A Review of Ablaza by Adam Tedesco


Adam Tedesco’s Ablaza poems walk that razor thin line between the accessibility of imagery and the complete restructuring of how words can interact with each other. Poem after poem feels like a heated mescaline fever-state, but one where you’re just aware enough to keep going, keep walking, taking in each flash and fury of this kaleidoscope existence.

In the first and second poems, Tedesco offers two of my favorite lines, respectively: “Beyond the trees there’s a road where lights string out in slow lines of whip” and “Truth in life a narrow band of frequencies in each breath maybe one part per million”. It’s like driving through the desert and catching snippets of stream-of-consciousness whispering on the midnight radio, white stripes passing in the headlight beams, all alone on a vision quest featuring “elk walk and fire trail,” rock piles and half dead yucca.

The collection is made more a slipstream journey by not adding any titles to the individual poems (although the first lines are cataloged in a table of contents) and the deeper you go the more consumed you become by the spirit of Ablaza, a near religion by the end, “the one true golden eagle” as Tedesco explains it. The pieces become a whole, like the canopy of individual trees making a forest, sheltering you from guiding stars. There’s a rumble of danger and possibility in the poems, an addictiveness I enjoyed.

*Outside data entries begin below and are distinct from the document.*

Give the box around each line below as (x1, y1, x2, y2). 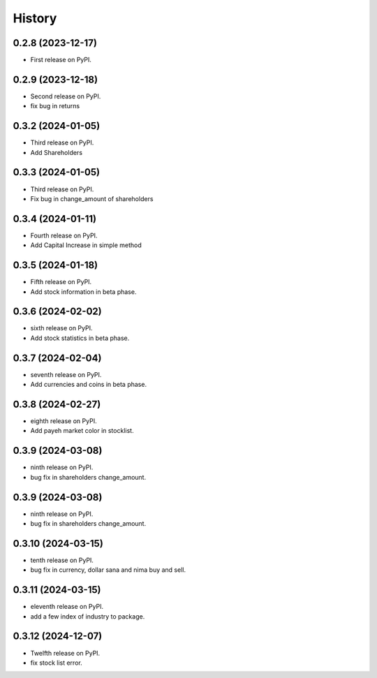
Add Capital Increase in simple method (30, 241, 142, 249)
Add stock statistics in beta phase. (30, 334, 130, 342)
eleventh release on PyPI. (30, 603, 104, 611)
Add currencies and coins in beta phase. (30, 381, 147, 389)
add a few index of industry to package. (30, 612, 145, 621)
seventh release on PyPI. (30, 370, 102, 378)
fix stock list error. (30, 658, 83, 667)
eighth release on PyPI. (30, 417, 97, 425)

When I first encountered Tedesco at a reading of Reality Beach poets (he is the founding editor of that indie publishing house), it was very apparent that image, sound, and experimentalism play major roles in the work he published, and the same traits are featured in his own poems, but he hits that sweet accessible spot, as I noted earlier. This is the kind of experimental poetry that doesn’t drive you away scratching your head, but instead invites you in, asking questions, taking another step deeper to find out what this means, what that means, drawn in by the wordplay, drawn into the darkness toward the distant fire. Keep going. You’ll get there, and Tedesco will be waiting, dancing around the flames, singing Ablaza and enticing you to do the same.

Ablaza isavailable from Lithic Press, and it’s collection only a fool would miss.